Let’s investigate whether we can confirm the connection between model complexity and generalization. We will do this on the real-world Breast Cancer dataset. We begin by splitting the dataset into a training and a test set. Then we evaluate training and test set performance with different numbers of neighbors.


In [64]:
from sklearn.datasets import load_breast_cancer

cancer = load_breast_cancer()
X_train, X_test, y_train, y_test = train_test_split(
    cancer.data, cancer.target, stratify=cancer.target, random_state=66)

training_accuracy = []
test_accuracy = []
# try n_neighbors from 1 to 10
neighbors_settings = range(1, 11)

for n_neighbors in neighbors_settings:
    # build the model
    clf = KNeighborsClassifier(n_neighbors=n_neighbors)
    clf.fit(X_train, y_train)
    # record training set accuracy
    training_accuracy.append(clf.score(X_train, y_train))
    # record generalization accuracy
    test_accuracy.append(clf.score(X_test, y_test))

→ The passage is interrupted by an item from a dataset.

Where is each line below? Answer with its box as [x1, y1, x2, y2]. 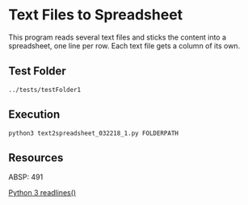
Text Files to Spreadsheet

plt.figure(figsize=(10,6))
plt.plot(neighbors_settings, training_accuracy, label="training accuracy")
plt.plot(neighbors_settings, test_accuracy, label="test accuracy")
plt.ylabel("Accuracy")
plt.xlabel("n_neighbors")
plt.legend()


Out[64]:
<matplotlib.legend.Legend at 0xda999b0>

The plot shows the training and test set accuracy on the y-axis against the setting of n_neighbors on the x-axis. While real-world plots are rarely very smooth, we can still recognize some of the characteristics of overfitting and underfitting (note that because considering fewer neighbors corresponds to a more complex model, the plot is horizontally flipped relative to what is conventionally seen. Considering a single nearest neighbor, the prediction on the training set is perfect. But when more neighbors are considered, the model becomes simpler and the training accuracy drops. The test set accuracy for using a single neighbor is lower than when using more neighbors, indicating that using the single nearest neighbor leads to a model that is too complex. On the other hand, when considering 10 neighbors, the model is too simple and performance is even worse. The best performance is somewhere in the middle, using around six neighbors. Still, it is good to keep the scale of the plot in mind. The worst performance is around 88% accuracy, which might still be acceptable.

Strengths, weaknesses, and parameters of kNN

In principle, there are two important parameters to the KNeighbors classifier: the number of neighbors and how you measure distance between data points. In practice, using a small number of neighbors like three or five often works well, but you should certainly adjust this parameter. Choosing the right distance measure is complicated and in the real world would likely require domain knowledge. By default, Euclidean distance is used, which works well in many settings.

One of the strengths of k-NN is that the model is very easy to understand, and often gives reasonable performance without a lot of adjustments. Using this algorithm is a good baseline method to try before considering more advanced techniques. Building the nearest neighbors model is usually very fast, but when your training set is very large (either in number of features or in number of samples) prediction can be slow. When using the k-NN algorithm, it’s important to preprocess your data (particularly scaling it using either StandardScaler or MinMaxScaler). This approach often does not perform well on datasets with many features (hundreds or more), and it does particularly badly with datasets where most features are 0 most of the time (so-called sparse datasets).

So, while the nearest k-neighbors algorithm is easy to understand, it is not often used in practice, due to prediction being slow and its inability to handle many features.